### [Your instructions]
When you find the line with "FIRST NAME* (59, 270)" among the records below, reproduce it and each line after it exactly, ending with the line with "Do our models".

Stored data:
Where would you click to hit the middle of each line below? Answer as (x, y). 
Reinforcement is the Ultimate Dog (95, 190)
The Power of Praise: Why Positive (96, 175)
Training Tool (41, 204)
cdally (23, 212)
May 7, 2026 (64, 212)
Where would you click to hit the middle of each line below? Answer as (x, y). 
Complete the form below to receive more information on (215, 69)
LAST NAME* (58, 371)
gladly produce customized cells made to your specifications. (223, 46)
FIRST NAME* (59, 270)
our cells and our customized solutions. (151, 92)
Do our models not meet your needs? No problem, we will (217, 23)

...

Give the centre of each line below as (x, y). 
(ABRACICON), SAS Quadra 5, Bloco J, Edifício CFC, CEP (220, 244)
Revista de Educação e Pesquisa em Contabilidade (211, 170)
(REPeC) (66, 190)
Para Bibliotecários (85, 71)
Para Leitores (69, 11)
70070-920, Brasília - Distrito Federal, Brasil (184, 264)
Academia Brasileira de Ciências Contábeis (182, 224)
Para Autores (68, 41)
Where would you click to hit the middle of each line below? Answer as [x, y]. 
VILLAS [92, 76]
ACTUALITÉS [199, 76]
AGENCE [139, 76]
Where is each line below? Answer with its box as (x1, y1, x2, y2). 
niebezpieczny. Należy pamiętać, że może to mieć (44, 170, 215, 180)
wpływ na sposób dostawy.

### [Task solution]
FIRST NAME* (59, 270)
our cells and our customized solutions. (151, 92)
Do our models not meet your needs? No problem, we will (217, 23)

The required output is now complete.